Please copy out the entries below exactly, beginning with the line that contains "silicon detectors, replacing" and ending with the line that contains "The pixel detector is", and include nothing outside that span.

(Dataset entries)
════════════════════
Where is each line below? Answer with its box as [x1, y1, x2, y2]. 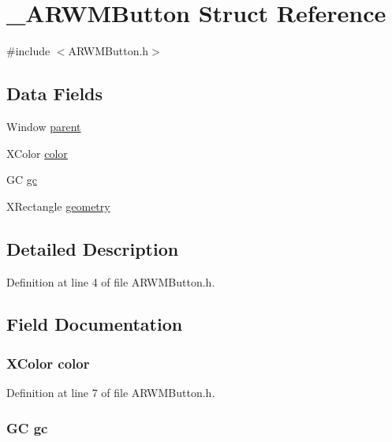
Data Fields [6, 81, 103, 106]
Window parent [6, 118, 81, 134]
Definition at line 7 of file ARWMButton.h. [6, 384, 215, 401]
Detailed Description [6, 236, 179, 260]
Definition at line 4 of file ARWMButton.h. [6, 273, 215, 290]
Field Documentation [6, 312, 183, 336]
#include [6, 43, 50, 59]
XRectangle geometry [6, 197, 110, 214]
════════════════════
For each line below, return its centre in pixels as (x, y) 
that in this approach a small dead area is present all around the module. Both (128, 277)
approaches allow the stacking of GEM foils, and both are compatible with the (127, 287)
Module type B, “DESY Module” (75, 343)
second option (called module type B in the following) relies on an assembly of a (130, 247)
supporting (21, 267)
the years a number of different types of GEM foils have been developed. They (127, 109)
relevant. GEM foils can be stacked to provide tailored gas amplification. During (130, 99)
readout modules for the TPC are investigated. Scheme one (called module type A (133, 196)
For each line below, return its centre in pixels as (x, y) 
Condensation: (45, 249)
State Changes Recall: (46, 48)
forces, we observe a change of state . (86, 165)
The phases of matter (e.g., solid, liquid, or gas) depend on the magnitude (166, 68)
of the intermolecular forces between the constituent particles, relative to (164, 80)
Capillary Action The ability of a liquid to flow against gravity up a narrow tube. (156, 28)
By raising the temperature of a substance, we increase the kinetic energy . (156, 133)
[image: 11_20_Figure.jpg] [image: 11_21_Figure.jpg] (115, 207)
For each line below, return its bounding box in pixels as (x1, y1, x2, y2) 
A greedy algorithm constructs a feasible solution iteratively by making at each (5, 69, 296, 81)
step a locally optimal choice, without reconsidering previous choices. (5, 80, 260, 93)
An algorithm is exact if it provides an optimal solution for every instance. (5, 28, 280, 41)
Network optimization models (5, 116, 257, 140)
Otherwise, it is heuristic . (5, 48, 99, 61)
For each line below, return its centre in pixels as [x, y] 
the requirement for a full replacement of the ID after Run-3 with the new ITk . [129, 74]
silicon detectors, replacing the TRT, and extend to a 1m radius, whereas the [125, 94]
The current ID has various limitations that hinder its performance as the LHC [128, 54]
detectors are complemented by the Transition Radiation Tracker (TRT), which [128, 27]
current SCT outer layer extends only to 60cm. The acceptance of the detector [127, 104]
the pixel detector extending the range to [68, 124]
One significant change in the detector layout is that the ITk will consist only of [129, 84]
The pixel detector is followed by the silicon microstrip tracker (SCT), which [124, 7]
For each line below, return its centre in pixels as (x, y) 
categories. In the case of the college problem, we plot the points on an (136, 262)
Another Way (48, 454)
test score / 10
════════════════════
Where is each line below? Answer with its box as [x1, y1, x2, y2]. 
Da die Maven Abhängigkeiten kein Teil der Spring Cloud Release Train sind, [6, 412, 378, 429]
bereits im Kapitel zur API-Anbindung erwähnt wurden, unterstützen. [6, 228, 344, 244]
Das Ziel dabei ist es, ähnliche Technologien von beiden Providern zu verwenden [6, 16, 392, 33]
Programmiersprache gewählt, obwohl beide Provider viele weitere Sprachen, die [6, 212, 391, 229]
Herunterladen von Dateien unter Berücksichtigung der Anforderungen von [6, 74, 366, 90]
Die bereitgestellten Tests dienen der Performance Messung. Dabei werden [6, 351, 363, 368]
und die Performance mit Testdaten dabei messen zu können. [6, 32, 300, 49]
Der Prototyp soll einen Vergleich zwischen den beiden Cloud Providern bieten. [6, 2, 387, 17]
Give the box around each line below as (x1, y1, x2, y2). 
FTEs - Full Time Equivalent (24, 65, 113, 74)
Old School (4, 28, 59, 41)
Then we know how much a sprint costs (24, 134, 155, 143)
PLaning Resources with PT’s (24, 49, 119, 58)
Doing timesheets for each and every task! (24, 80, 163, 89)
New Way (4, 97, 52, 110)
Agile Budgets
════════════════════
SOLUTION FOR THIS TASK:
silicon detectors, replacing the TRT, and extend to a 1m radius, whereas the [125, 94]
The current ID has various limitations that hinder its performance as the LHC [128, 54]
detectors are complemented by the Transition Radiation Tracker (TRT), which [128, 27]
current SCT outer layer extends only to 60cm. The acceptance of the detector [127, 104]
the pixel detector extending the range to [68, 124]
One significant change in the detector layout is that the ITk will consist only of [129, 84]
The pixel detector is followed by the silicon microstrip tracker (SCT), which [124, 7]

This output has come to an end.